> [Exercise prompt] Your task is to work out how many lines in the data include the word "understand". Reply with the number alone.
/---
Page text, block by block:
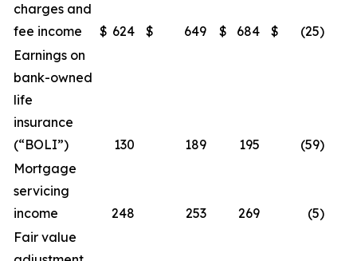
charges and
fee income
$ 624 $ 649 $ 684 $ (25)
Earnings on
bank-owned
life
insurance
(“BOLI”)
130 189 195 (59)
Mortgage
servicing
income
248 253 269 (5)
Fair value
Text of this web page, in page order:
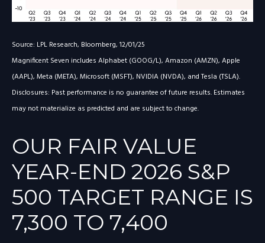
Source: LPL Research, Bloomberg, 12/01/25
Magnificent Seven includes Alphabet (GOOG/L), Amazon (AMZN), Apple
(AAPL), Meta (META), Microsoft (MSFT), NVIDIA (NVDA), and Tesla (TSLA).
Disclosures: Past performance is no guarantee of future results. Estimates
may not materialize as predicted and are subject to change.
OUR FAIR VALUE
YEAR-END 2026 S&P
500 TARGET RANGE IS
7,300 TO 7,400
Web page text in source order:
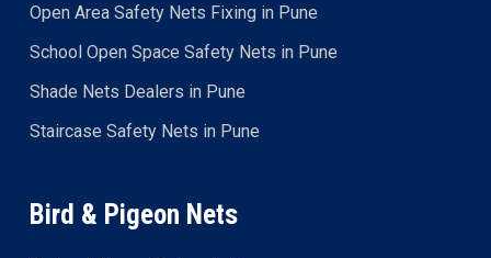
Open Area Safety Nets Fixing in Pune
School Open Space Safety Nets in Pune
Shade Nets Dealers in Pune
Staircase Safety Nets in Pune
Bird & Pigeon Nets
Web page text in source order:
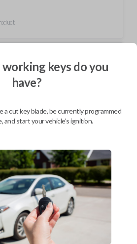
$254.80
BEST VALUE
with a new, high-quality car remote
car remote offers a variety of functions
TRUNK, REMOTE START, and PANIC.
of Buick, Chevrolet, Pontiac, and Saturn
the perfect replacement or spare for your
your replacement car remote with
keys do you
have?
a cut key blade, be currently programmed
and start your vehicle's ignition.
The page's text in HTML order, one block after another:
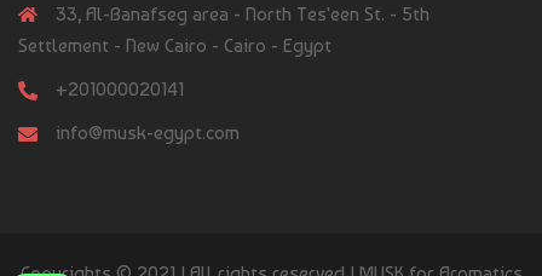
33, Al-Banafseg area - North Tes'een St. - 5th
Settlement - New Cairo - Cairo - Egypt
+201000020141
info@musk-egypt.com
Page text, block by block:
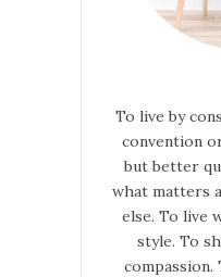
To live by
convention
but better
what matters
else. To live
style. To
compassion.
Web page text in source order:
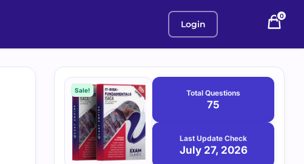
Login
0
Purchase
options
Sale! Total Questions
75
Last Update Check
July 27, 2026
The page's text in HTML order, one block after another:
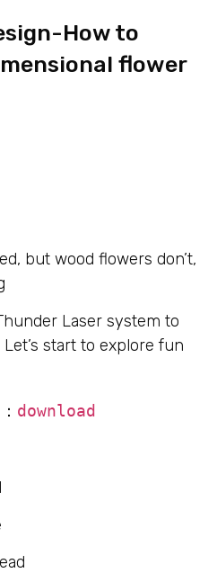
How to
flower
but wood flowers don’t,
Laser system to
start to explore fun
download
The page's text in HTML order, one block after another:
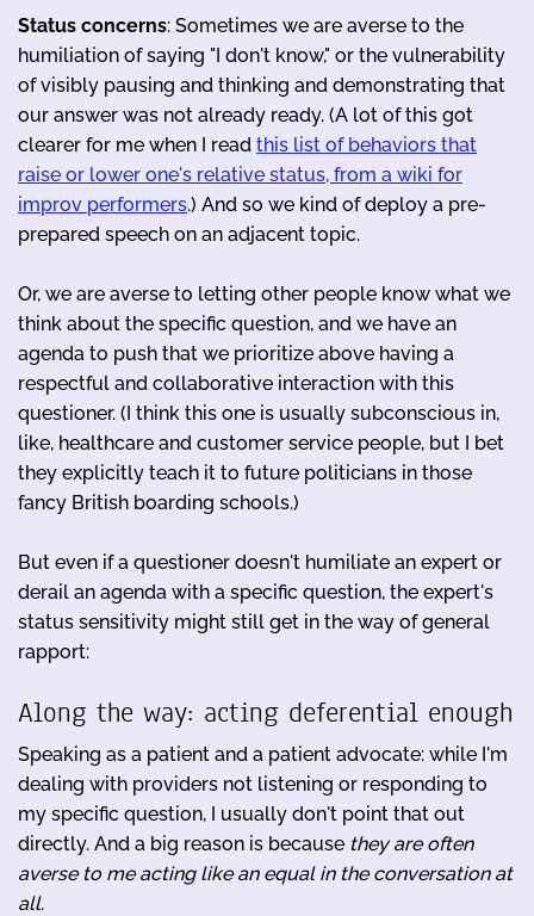
Status concerns: Sometimes we are averse to the
humiliation of saying "I don't know," or the vulnerability
of visibly pausing and thinking and demonstrating that
our answer was not already ready. (A lot of this got
clearer for me when I read this list of behaviors that
raise or lower one's relative status, from a wiki for
improv performers.) And so we kind of deploy a pre-
prepared speech on an adjacent topic.
Or, we are averse to letting other people know what we
think about the specific question, and we have an
agenda to push that we prioritize above having a
respectful and collaborative interaction with this
questioner. (I think this one is usually subconscious in,
like, healthcare and customer service people, but I bet
they explicitly teach it to future politicians in those
fancy British boarding schools.)
But even if a questioner doesn't humiliate an expert or
derail an agenda with a specific question, the expert's
status sensitivity might still get in the way of general
rapport:
Along the way: acting deferential enough
Speaking as a patient and a patient advocate: while I'm
dealing with providers not listening or responding to
my specific question, I usually don't point that out
directly. And a big reason is because they are often
averse to me acting like an equal in the conversation at
all.
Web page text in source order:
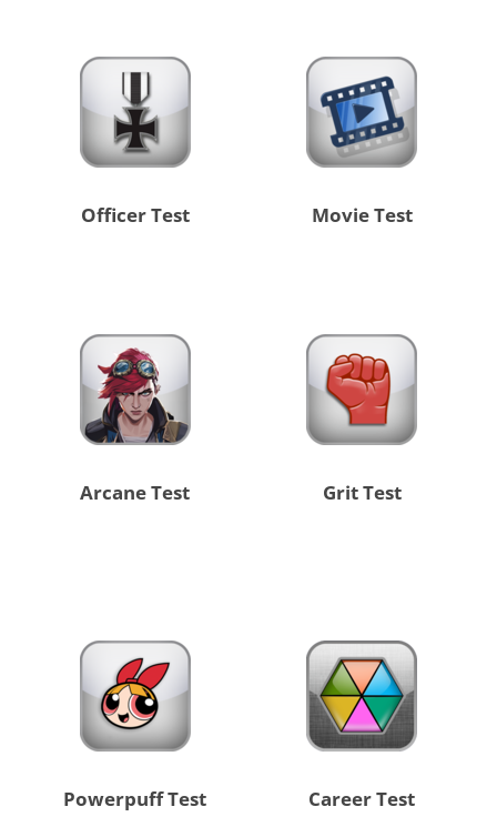
Officer Test Movie Test
Arcane Test Grit Test
Powerpuff Test Career Test
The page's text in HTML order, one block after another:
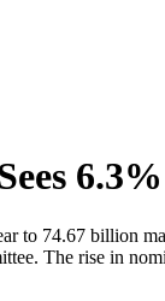
to 74.67 billion
The rise in
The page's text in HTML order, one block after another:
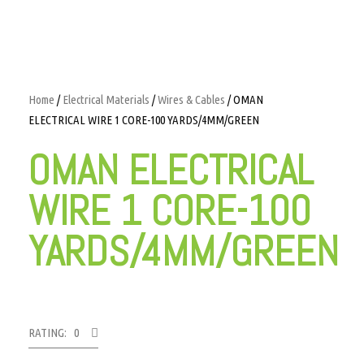
Home /Electrical Materials /Wires & Cables / OMAN
ELECTRICAL WIRE 1 CORE-100 YARDS/4MM/GREEN
OMAN ELECTRICAL
WIRE 1 CORE-100
YARDS/4MM/GREEN
RATING: 0
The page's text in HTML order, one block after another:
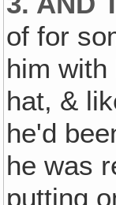
of for
him
hat, &
he'd
he was
putting
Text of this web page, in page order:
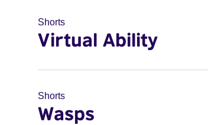
Shorts
Virtual Ability
Shorts
Wasps
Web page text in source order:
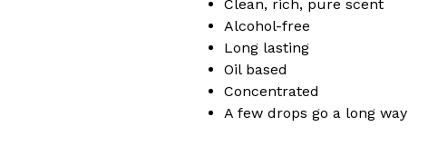
Clean, rich, pure scent
Alcohol-free
Long lasting
Oil based
Concentrated
A few drops go a long way
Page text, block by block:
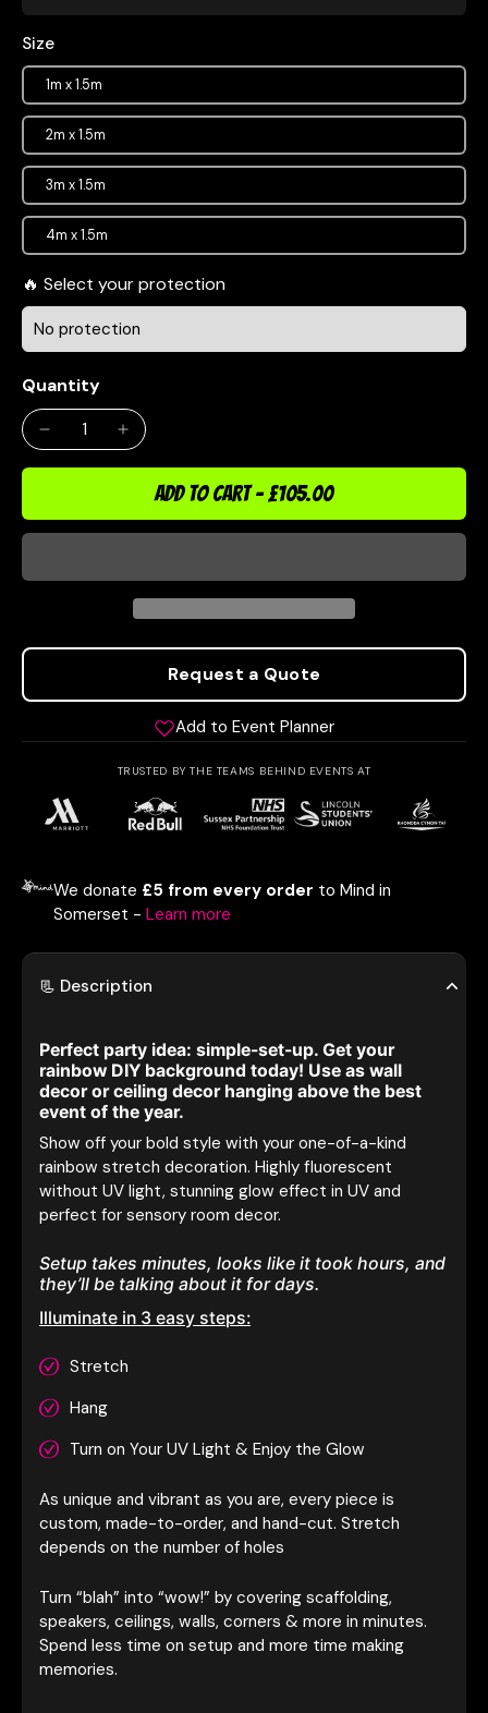
Size
1m x 1.5m
2m x 1.5m
3m x 1.5m
4m x 1.5m
Select your protection
Quantity
ADD TO CART-£105.00
Request a Quote
Add to Event Planner
TRUSTED BY THE TEAMS BEHIND EVENTS AT
We donate £5 from every order to Mind in
Somerset - Learn more
📃 Description
Perfect party idea: simple-set-up. Get your
rainbow DIY background today! Use as wall
decor or ceiling decor hanging above the best
event of the year.
Show off your bold style with your one-of-a-kind
rainbow stretch decoration. Highly fluorescent
without UV light, stunning glow effect in UV and
perfect for sensory room decor.
Setup takes minutes, looks like it took hours, and
they’ll be talking about it for days.
Illuminate in 3 easy steps:
Stretch
Hang
Turn on Your UV Light & Enjoy the Glow
As unique and vibrant as you are, every piece is
custom, made-to-order, and hand-cut. Stretch
depends on the number of holes
Turn “blah” into “wow!” by covering scaffolding,
speakers, ceilings, walls, corners & more in minutes.
Spend less time on setup and more time making
memories.
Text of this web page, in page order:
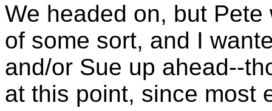
We headed on, but
of some sort, and I
and/or Sue up ahead--
at this point, since most
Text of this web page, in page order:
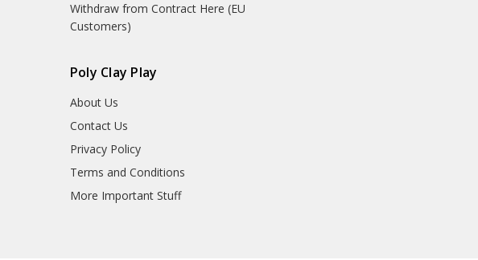
Withdraw from Contract Here (EU
Customers)
Poly Clay Play
About Us
Contact Us
Privacy Policy
Terms and Conditions
More Important Stuff
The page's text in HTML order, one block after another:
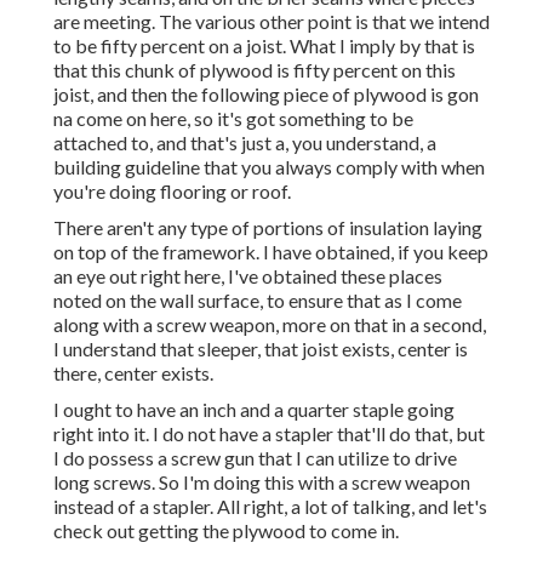
are meeting. The various other point is that we intend
to be fifty percent on a joist. What I imply by that is
that this chunk of plywood is fifty percent on this
joist, and then the following piece of plywood is gon
na come on here, so it's got something to be
attached to, and that's just a, you understand, a
building guideline that you always comply with when
you're doing flooring or roof.
There aren't any type of portions of insulation laying
on top of the framework. I have obtained, if you keep
an eye out right here, I've obtained these places
noted on the wall surface, to ensure that as I come
along with a screw weapon, more on that in a second,
I understand that sleeper, that joist exists, center is
there, center exists.
I ought to have an inch and a quarter staple going
right into it. I do not have a stapler that'll do that, but
I do possess a screw gun that I can utilize to drive
long screws. So I'm doing this with a screw weapon
instead of a stapler. All right, a lot of talking, and let's
check out getting the plywood to come in.
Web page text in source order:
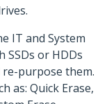
IT and System
or HDDs
re-purpose them.
as: Quick Erase,
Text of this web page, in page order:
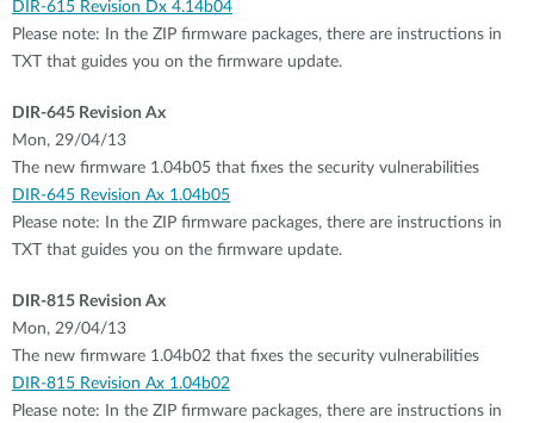
DIR-615 Revision Dx 4.14b04
Please note: In the ZIP firmware packages, there are instructions in
TXT that guides you on the firmware update.
DIR-645 Revision Ax
Mon, 29/04/13
The new firmware 1.04b05 that fixes the security vulnerabilities
DIR-645 Revision Ax 1.04b05
Please note: In the ZIP firmware packages, there are instructions in
TXT that guides you on the firmware update.
DIR-815 Revision Ax
Mon, 29/04/13
The new firmware 1.04b02 that fixes the security vulnerabilities
DIR-815 Revision Ax 1.04b02
Please note: In the ZIP firmware packages, there are instructions in
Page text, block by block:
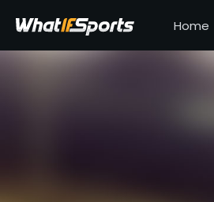
Home
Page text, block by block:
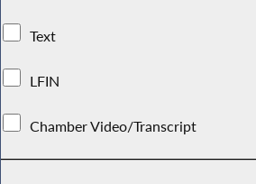
Text
LFIN
Chamber Video/Transcript
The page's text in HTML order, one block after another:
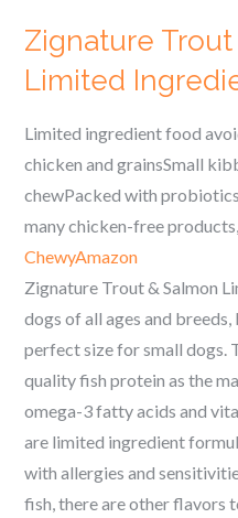
Zignature
Limited
Limited ingredient food
chicken and grainsSmall
chewPacked with
many chicken-free
ChewyAmazon
Zignature Trout & Salmon
dogs of all ages and
perfect size for small dogs.
quality fish protein as the
omega-3 fatty acids and
are limited ingredient
with allergies and
fish, there are other flavors
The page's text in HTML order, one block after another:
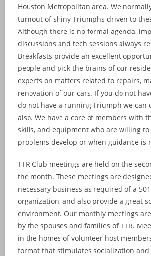
Houston Metropolitan area. We
turnout of shiny Triumphs driven to
Although there is no formal agenda,
discussions and tech sessions always
Breakfasts provide an excellent
people and pick the brains of our
experts on matters related to repairs,
renovation of our cars. If you do not
do not have a running Triumph we can
also. We have a core of members with
skills, and equipment who are willing
problems develop or when guidance is
TTR Club meetings are held on the
the month. These meetings are
necessary business as required of a
organization, and also provide a great
environment. Our monthly meetings
by the spouses and families of TTR.
in the homes of volunteer host
format that stimulates socialization
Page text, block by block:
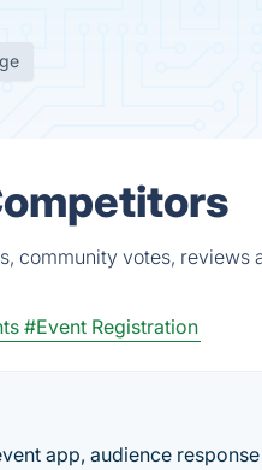
community votes, reviews
#Event Registration
app, audience
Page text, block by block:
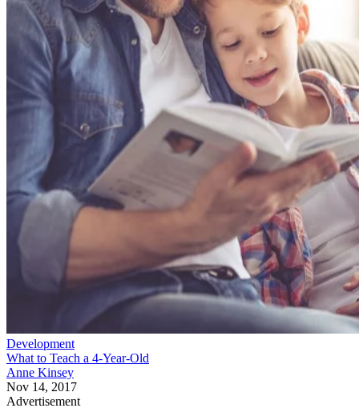
Development
What to Teach a 4-Year-Old
Anne Kinsey
Nov 14, 2017
Advertisement
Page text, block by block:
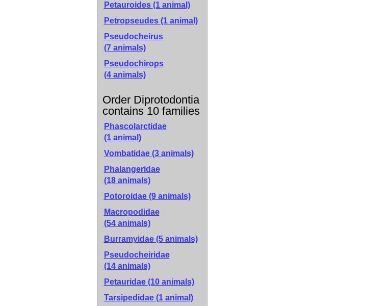
Petauroides (1 animal)
Petropseudes (1 animal)
Pseudocheirus
(7 animals)
Pseudochirops
(4 animals)
Order Diprotodontia
contains 10 families
Phascolarctidae
(1 animal)
Vombatidae (3 animals)
Phalangeridae
(18 animals)
Potoroidae (9 animals)
Macropodidae
(54 animals)
Burramyidae (5 animals)
Pseudocheiridae
(14 animals)
Petauridae (10 animals)
Tarsipedidae (1 animal)
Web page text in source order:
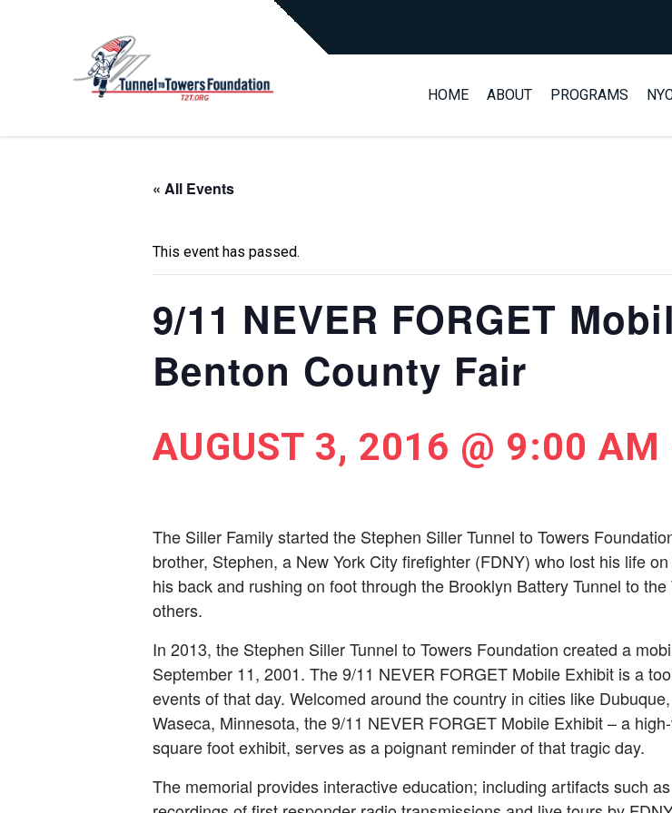
HOME ABOUT PROGRAMS
« All Events
This event has passed.
9/11 NEVER FORGET
Benton County Fair
AUGUST 3, 2016 @ 9:00 AM
The Siller Family started the Stephen Siller Tunnel to Towers
brother, Stephen, a New York City ­firefighter (FDNY) who lost his life
his back and rushing on foot through the Brooklyn Battery Tunnel to
others.
In 2013, the Stephen Siller Tunnel to Towers Foundation created a
September 11, 2001. The 9/11 NEVER FORGET Mobile Exhibit is a
events of that day. Welcomed around the country in cities like
Waseca, Minnesota, the 9/11 NEVER FORGET Mobile Exhibit – a
square foot exhibit, serves as a poignant reminder of that tragic day.
The memorial provides interactive education; including artifacts such
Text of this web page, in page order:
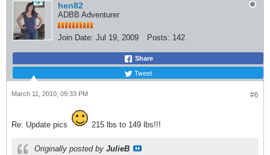
hen82
ADBB Adventurer
Join Date: Jul 19, 2009 Posts: 142
Share
Tweet
#6
March 11, 2010, 09:33 PM
Re: Update pics 215 lbs to 149 lbs!!!
Originally posted by JulieB
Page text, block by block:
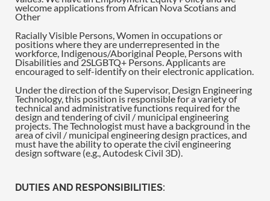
\---
> [Solution] 2